%%

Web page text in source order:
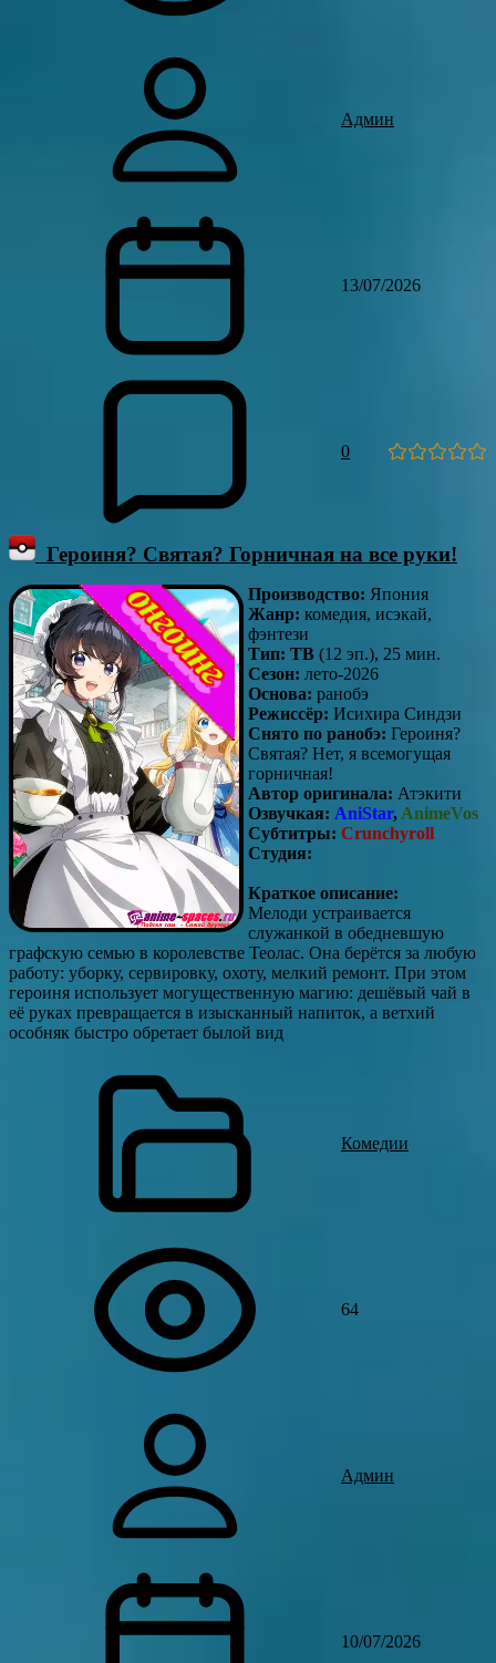
Админ
13/07/2026
0
Героиня? Святая? Горничная на все руки!
Производство: Япония
Жанр: комедия, исэкай,
фэнтези
Тип: ТВ (12 эп.), 25 мин.
Сезон: лето-2026
Основа: ранобэ
Режиссёр: Исихира Синдзи
Снято по ранобэ: Героиня?
Святая? Нет, я всемогущая
горничная!
Автор оригинала: Атэкити
Озвучкая: AniStar, AnimeVos
Субтитры: Crunchyroll
Студия:
Краткое описание:
Мелоди устраивается
служанкой в обедневшую
графскую семью в королевстве Теолас. Она берётся за любую
работу: уборку, сервировку, охоту, мелкий ремонт. При этом
героиня использует могущественную магию: дешёвый чай в
её руках превращается в изысканный напиток, а ветхий
особняк быстро обретает былой вид
Комедии
64
Админ
10/07/2026
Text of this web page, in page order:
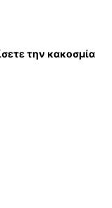
την κακοσμία
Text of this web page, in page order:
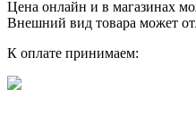
Цена онлайн и в магазинах
Внешний вид товара может
К оплате принимаем:
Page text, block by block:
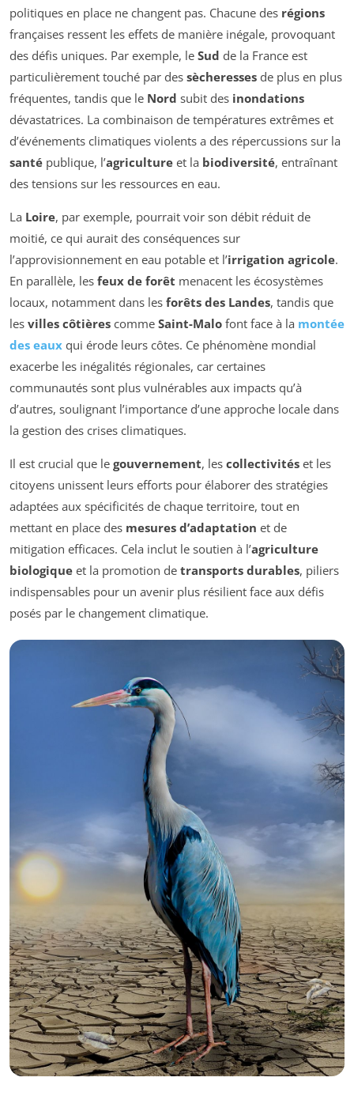
politiques en place ne changent pas. Chacune des régions
françaises ressent les effets de manière inégale, provoquant
des défis uniques. Par exemple, le Sud de la France est
particulièrement touché par des sècheresses de plus en plus
fréquentes, tandis que le Nord subit des inondations
dévastatrices. La combinaison de températures extrêmes et
d’événements climatiques violents a des répercussions sur la
santé publique, l’agriculture et la biodiversité, entraînant
des tensions sur les ressources en eau.
La Loire, par exemple, pourrait voir son débit réduit de
moitié, ce qui aurait des conséquences sur
l’approvisionnement en eau potable et l’irrigation agricole.
En parallèle, les feux de forêt menacent les écosystèmes
locaux, notamment dans les forêts des Landes, tandis que
les villes côtières comme Saint-Malo font face à la montée
des eaux qui érode leurs côtes. Ce phénomène mondial
exacerbe les inégalités régionales, car certaines
communautés sont plus vulnérables aux impacts qu’à
d’autres, soulignant l’importance d’une approche locale dans
la gestion des crises climatiques.
Il est crucial que le gouvernement, les collectivités et les
citoyens unissent leurs efforts pour élaborer des stratégies
adaptées aux spécificités de chaque territoire, tout en
mettant en place des mesures d’adaptation et de
mitigation efficaces. Cela inclut le soutien à l’agriculture
biologique et la promotion de transports durables, piliers
indispensables pour un avenir plus résilient face aux défis
posés par le changement climatique.

%%

**Your task**
Search the data above for lines holding "plus" and copy each of them.

**Response box**
particulièrement touché par des sècheresses de plus en plus
communautés sont plus vulnérables aux impacts qu’à
indispensables pour un avenir plus résilient face aux défis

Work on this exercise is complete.